I have a sweet black Campy polo shirt. I wear it when my “Bike Nerd” t-shirt is in the wash.


----------



## DaveG (Feb 4, 2004)

I have a pair of Campagnolo Tech Motion bibs that I bought 5-6 years ago. I liked the chamois but the overall fit of the bibs was odd


----------



## JCavilia (Sep 12, 2005)

"Campy clothing." I thought of something like this:


----------



## velodog (Sep 26, 2007)

JCavilia said:


> "Campy clothing." I thought of something like this:
> View attachment 321371



You must spread some Reputation around before giving it to JCavilia again.


----------



## hfc (Jan 24, 2003)

Yeah baby yeah!

When you think about it though, not that much different from bike clothes. A little less aero I suppose.


----------



## DaveG (Feb 4, 2004)

hfc said:


> Yeah baby yeah!
> 
> When you think about it though, not that much different from bike clothes. A little less aero I suppose.


Actually that middle outfit offers some real benefits when it come to visibility


----------



## No Time Toulouse (Sep 7, 2016)

DaveG said:


> Actually that middle outfit offers some real benefits when it come to visibility


...but not for aerodynamics.


----------



## JCavilia (Sep 12, 2005)

hfc said:


> Yeah baby yeah!
> 
> When you think about it though, not that much different from bike clothes. A little less aero I suppose.


I need to find out whether those platform boots will take Look-style cleats . . .


----------



## velodog (Sep 26, 2007)

JCavilia said:


> I need to find out whether those platform boots will take Look-style cleats . . .

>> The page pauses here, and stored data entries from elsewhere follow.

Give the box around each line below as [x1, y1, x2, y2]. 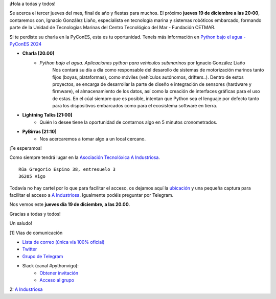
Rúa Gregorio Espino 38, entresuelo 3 [18, 166, 116, 172]
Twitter [22, 246, 37, 252]
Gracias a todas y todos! [9, 211, 61, 217]
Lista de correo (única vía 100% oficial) [22, 239, 105, 245]
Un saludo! [9, 220, 33, 226]
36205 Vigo [18, 174, 46, 179]
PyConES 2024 [9, 41, 42, 47]
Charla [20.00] [22, 50, 55, 56]
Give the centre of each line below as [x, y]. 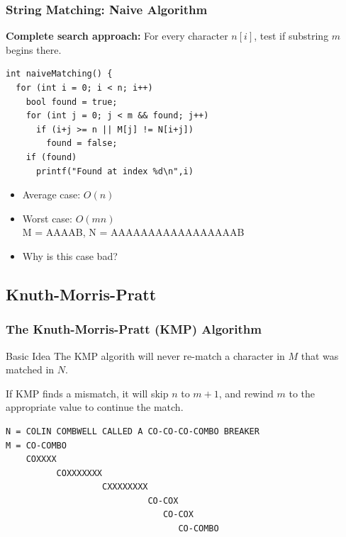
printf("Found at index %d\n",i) [115, 171]
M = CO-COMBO [36, 445]
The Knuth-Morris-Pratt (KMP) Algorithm [134, 329]
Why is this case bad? [70, 255]
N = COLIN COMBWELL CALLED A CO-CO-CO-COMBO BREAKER [133, 431]
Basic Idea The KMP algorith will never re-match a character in [145, 355]
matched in [30, 369]
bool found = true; [72, 102]
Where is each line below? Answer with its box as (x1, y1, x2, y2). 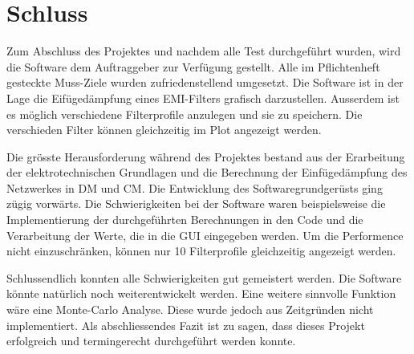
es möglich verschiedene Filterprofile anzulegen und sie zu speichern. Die (6, 105, 363, 122)
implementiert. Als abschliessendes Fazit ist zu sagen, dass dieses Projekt (6, 316, 365, 333)
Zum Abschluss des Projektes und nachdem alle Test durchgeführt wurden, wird (6, 43, 401, 59)
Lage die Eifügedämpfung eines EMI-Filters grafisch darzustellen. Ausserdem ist (6, 89, 400, 106)
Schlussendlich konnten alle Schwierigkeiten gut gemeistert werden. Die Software (6, 269, 402, 286)
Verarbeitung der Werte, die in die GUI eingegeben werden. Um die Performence (6, 226, 404, 243)
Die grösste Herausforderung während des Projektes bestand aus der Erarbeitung (6, 148, 405, 165)
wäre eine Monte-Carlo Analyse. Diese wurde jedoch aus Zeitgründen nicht (6, 301, 374, 318)
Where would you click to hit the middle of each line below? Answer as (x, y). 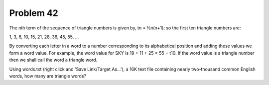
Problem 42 (34, 13)
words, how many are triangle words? (48, 76)
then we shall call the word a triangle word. (53, 60)
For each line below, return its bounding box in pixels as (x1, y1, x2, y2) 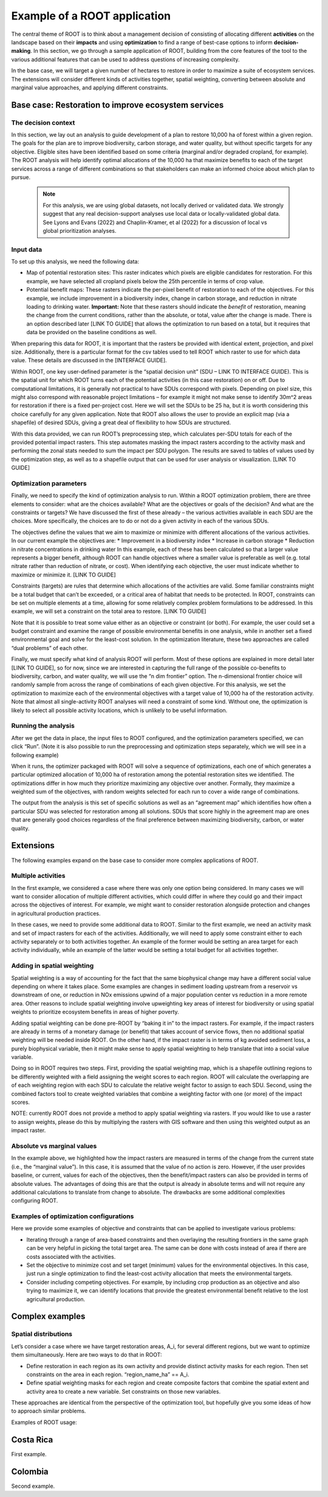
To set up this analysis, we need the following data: (11, 258, 140, 265)
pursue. (11, 174, 30, 180)
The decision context (11, 118, 75, 127)
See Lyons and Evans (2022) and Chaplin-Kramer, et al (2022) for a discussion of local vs (43, 219, 267, 226)
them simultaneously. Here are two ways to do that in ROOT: (11, 1351, 162, 1358)
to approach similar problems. (11, 1407, 86, 1415)
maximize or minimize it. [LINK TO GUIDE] (11, 571, 116, 578)
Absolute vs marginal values (11, 1142, 97, 1150)
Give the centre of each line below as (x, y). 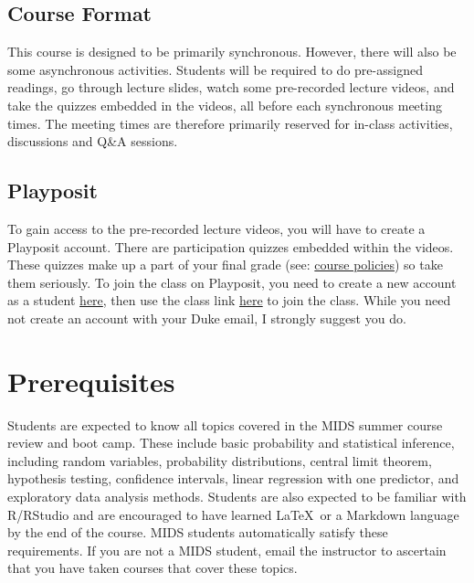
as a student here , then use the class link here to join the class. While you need (229, 300)
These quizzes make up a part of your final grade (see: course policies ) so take (225, 265)
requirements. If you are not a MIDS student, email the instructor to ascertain (227, 550)
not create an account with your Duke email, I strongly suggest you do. (207, 318)
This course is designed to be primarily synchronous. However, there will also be (232, 52)
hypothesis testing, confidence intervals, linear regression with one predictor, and (233, 478)
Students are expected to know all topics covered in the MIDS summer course (225, 424)
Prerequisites (91, 381)
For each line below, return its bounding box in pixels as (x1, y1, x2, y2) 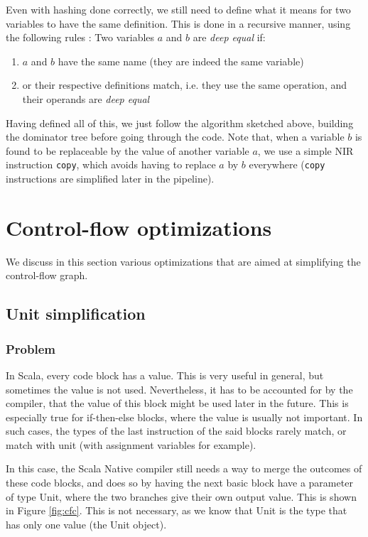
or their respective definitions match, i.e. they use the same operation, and (22, 77, 347, 92)
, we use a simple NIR (257, 143, 354, 158)
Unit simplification (6, 303, 146, 325)
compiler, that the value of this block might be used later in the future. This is (6, 396, 349, 411)
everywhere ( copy (249, 157, 325, 172)
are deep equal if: (193, 30, 266, 45)
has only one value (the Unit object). (6, 516, 167, 531)
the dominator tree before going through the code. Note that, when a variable (6, 129, 345, 144)
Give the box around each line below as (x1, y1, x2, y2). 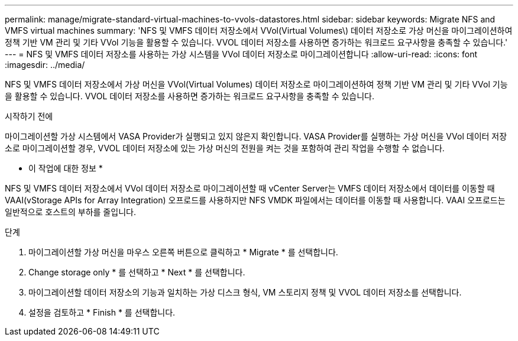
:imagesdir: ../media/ (5, 60, 85, 70)
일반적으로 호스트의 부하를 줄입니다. (5, 207, 136, 217)
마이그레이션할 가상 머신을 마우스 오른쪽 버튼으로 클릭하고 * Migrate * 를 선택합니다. (28, 247, 338, 257)
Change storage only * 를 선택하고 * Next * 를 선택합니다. (28, 267, 245, 277)
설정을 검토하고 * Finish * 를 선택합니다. (28, 307, 176, 317)
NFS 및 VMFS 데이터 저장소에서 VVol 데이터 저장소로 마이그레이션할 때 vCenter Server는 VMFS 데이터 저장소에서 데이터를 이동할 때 (5, 183, 495, 193)
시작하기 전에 (5, 111, 53, 121)
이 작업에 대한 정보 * (28, 163, 103, 173)
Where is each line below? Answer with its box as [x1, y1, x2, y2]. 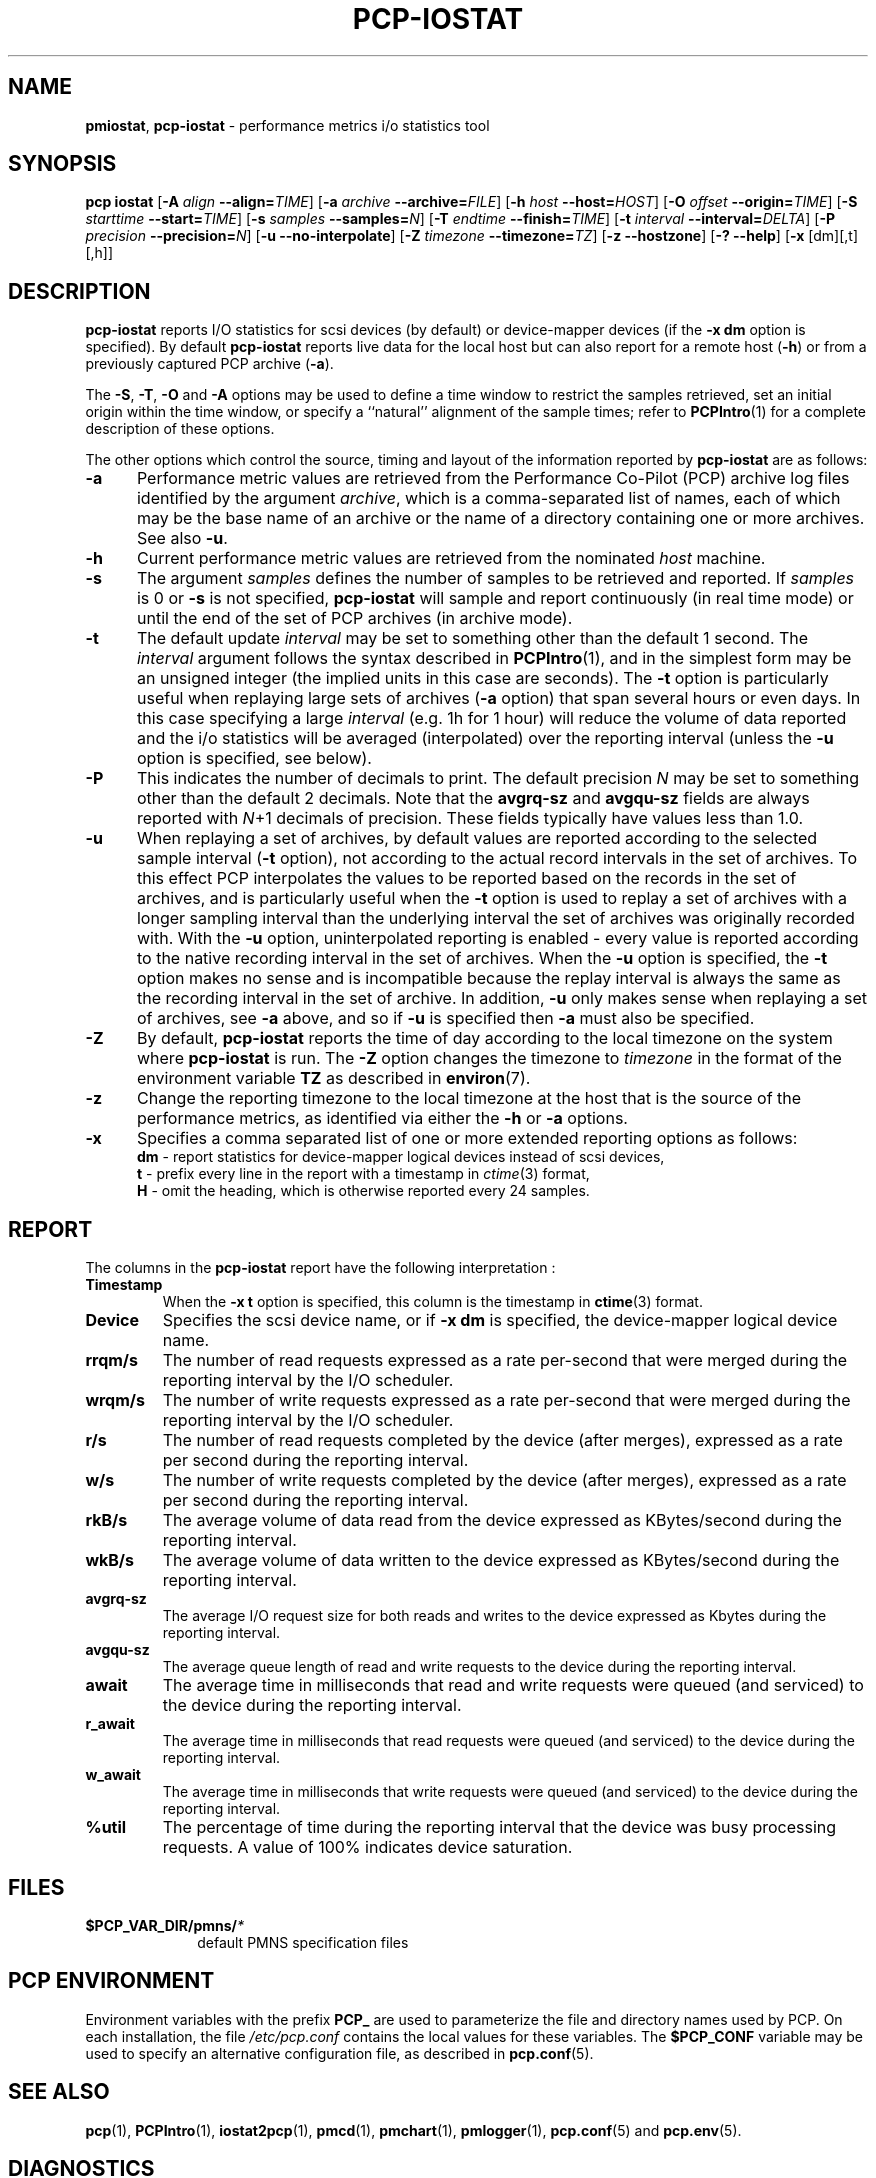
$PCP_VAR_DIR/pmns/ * [85, 1916, 245, 1934]
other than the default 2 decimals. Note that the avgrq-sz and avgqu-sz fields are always [136, 788, 810, 809]
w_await [85, 1766, 142, 1784]
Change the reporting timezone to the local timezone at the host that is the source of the [136, 1088, 802, 1109]
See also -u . [136, 528, 228, 549]
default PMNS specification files [197, 1933, 409, 1951]
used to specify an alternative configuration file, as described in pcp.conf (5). [85, 2044, 594, 2062]
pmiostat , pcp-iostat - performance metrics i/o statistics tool [85, 116, 490, 134]
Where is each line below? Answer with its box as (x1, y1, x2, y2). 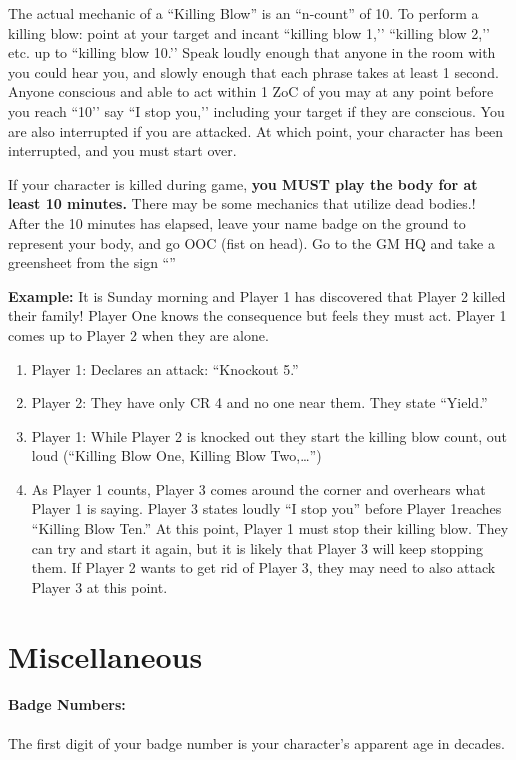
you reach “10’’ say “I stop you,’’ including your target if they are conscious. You (8, 100, 505, 121)
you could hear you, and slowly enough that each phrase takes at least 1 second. (8, 61, 499, 82)
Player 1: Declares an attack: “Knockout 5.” (31, 358, 299, 379)
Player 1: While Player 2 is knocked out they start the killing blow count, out (31, 425, 507, 446)
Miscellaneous (8, 635, 203, 676)
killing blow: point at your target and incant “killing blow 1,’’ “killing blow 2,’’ (8, 22, 490, 43)
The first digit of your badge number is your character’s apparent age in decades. (8, 732, 505, 753)
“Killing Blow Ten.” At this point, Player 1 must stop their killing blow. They (31, 518, 509, 539)
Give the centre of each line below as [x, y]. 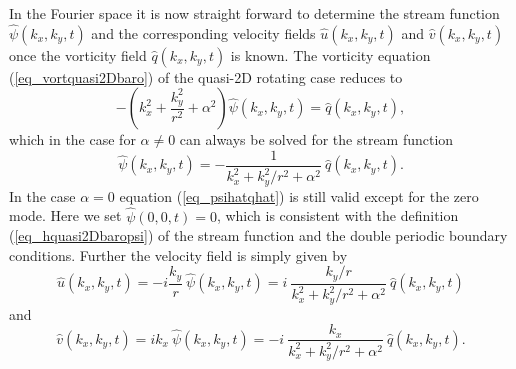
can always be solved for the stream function [316, 139]
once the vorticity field [78, 54]
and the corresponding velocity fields [203, 32]
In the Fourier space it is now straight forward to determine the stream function [254, 13]
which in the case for [72, 139]
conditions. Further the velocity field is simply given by [178, 254]
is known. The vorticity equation [330, 54]
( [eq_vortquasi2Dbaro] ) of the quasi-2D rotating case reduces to [206, 76]
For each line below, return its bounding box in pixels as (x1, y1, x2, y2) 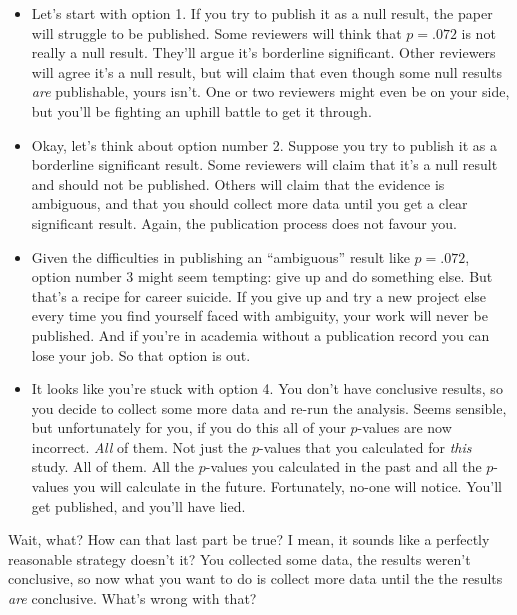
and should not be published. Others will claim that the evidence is (31, 173, 445, 194)
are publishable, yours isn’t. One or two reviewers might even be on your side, (31, 81, 510, 102)
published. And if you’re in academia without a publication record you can (31, 324, 490, 345)
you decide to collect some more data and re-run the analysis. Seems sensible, (31, 397, 507, 418)
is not (461, 22, 496, 43)
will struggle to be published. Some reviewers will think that (31, 22, 402, 43)
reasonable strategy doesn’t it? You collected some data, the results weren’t (8, 548, 471, 569)
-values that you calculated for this (258, 436, 472, 457)
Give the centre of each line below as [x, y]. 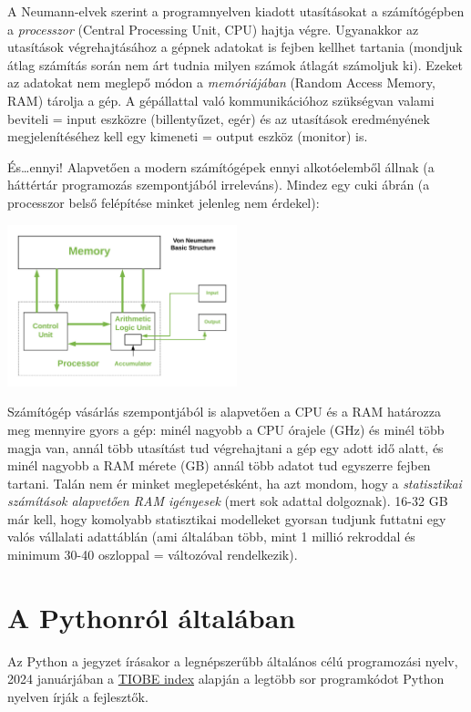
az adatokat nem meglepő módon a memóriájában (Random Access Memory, [221, 83]
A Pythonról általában [152, 617]
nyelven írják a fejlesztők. [78, 696]
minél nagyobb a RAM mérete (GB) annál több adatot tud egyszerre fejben [219, 465]
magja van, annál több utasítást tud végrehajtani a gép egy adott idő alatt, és [225, 447]
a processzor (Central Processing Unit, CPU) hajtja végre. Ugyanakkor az [213, 29]
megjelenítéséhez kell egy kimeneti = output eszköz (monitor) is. [188, 136]
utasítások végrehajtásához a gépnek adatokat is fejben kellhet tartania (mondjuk [235, 47]
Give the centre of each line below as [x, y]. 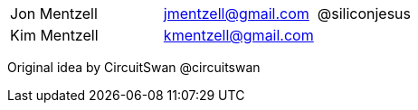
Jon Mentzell [54, 14]
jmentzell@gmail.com [236, 14]
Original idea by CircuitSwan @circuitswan [134, 67]
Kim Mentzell [54, 35]
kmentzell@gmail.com [238, 35]
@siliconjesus [364, 14]
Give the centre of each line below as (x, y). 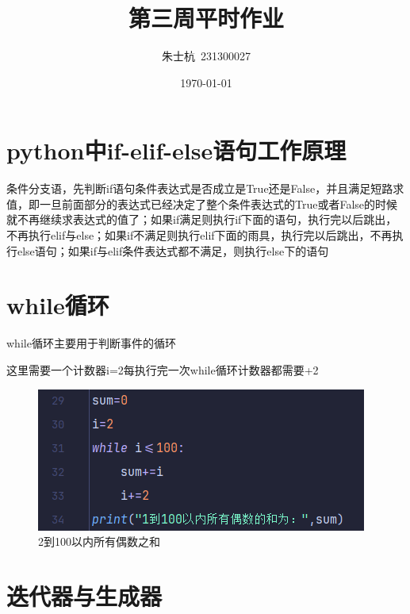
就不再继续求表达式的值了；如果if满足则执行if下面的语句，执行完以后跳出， (202, 219)
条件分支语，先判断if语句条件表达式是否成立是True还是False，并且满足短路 (200, 188)
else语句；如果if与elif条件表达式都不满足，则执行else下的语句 (173, 250)
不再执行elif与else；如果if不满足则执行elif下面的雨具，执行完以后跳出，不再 (199, 235)
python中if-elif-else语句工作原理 (176, 150)
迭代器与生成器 (84, 595)
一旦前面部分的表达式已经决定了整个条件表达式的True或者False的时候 (218, 203)
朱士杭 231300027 (206, 56)
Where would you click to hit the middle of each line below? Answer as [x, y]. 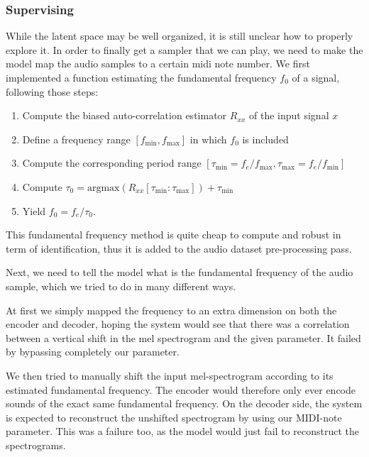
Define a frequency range [76, 139]
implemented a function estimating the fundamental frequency [141, 77]
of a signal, [316, 77]
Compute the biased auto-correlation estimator [125, 115]
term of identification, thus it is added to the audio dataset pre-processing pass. [179, 248]
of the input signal [289, 115]
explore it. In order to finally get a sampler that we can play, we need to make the [184, 49]
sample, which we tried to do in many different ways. [121, 286]
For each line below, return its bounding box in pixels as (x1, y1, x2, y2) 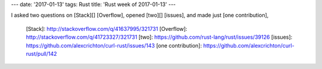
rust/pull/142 (26, 50, 57, 57)
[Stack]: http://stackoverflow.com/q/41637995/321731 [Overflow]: (26, 25, 188, 32)
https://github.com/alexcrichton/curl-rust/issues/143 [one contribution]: (26, 42, 202, 49)
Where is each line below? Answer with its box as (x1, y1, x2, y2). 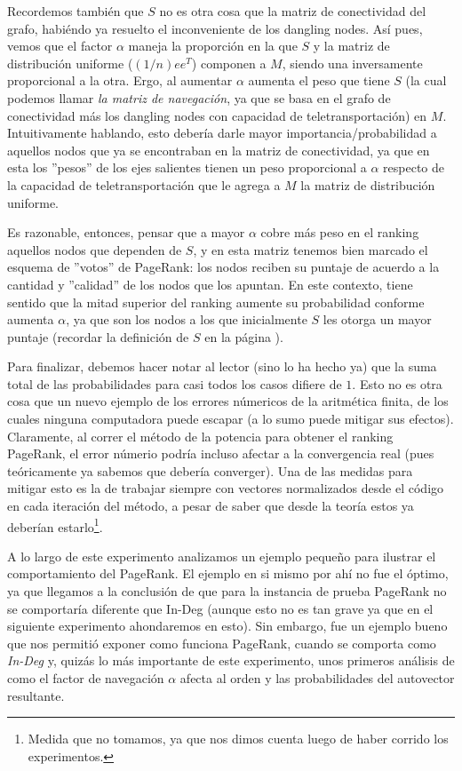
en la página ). (204, 327, 283, 346)
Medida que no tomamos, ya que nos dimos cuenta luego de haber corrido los (28, 729, 449, 748)
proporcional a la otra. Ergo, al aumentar (7, 71, 233, 90)
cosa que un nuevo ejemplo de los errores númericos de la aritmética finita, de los (7, 392, 449, 410)
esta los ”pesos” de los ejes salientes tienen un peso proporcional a (7, 158, 367, 177)
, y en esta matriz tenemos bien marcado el (193, 240, 428, 258)
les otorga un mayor (323, 310, 432, 329)
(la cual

They'd probably work better with SPD mountain bike cleats.


----------



## kbwh (May 28, 2010)

pmf said:


> My God ... what's next ... Mavic shoes?


Wikipedia: *Mavic is a French bicycle parts manufacturer (its name an acronym for Manufacture d'Articles Vélocipédiques Idoux et Chanel), founded by Charles Idoux and Lucien Chanel. 

*Company name basicly states that they manufacture "cycling articles". What's next? An electronic gear system?
https://en.wikipedia.org/wiki/Mavic

--

The Campag clothes seem to me to be too many for men and too few for women, but not "basic crap". Mid to high end, rather.


----------



## MMsRepBike (Apr 1, 2014)

kbwh said:


> The Campag clothes seem to me to be too many for men and too few for women, but not "basic crap". Mid to high end, rather.


Basic crap was talking about the chamois pads.

Look at the front of them, even the most high end ones. Look like women's shorts.

You should know as well as anyone how Assos does the front of the shorts vs. this basic crap that Campy is doing that's been done for ages. No privates coverage. Seems right over the privates. No pocket for the privates.

What men's underwear do you see with no pocket for the privates? 

Their chamois look like basic old fully stitched in pads with no privates provisions. Basic crap.


----------



## kbwh (May 28, 2010)

To be honest I havent paid much attention to the shorts. There really is no substitute for Assos.


----------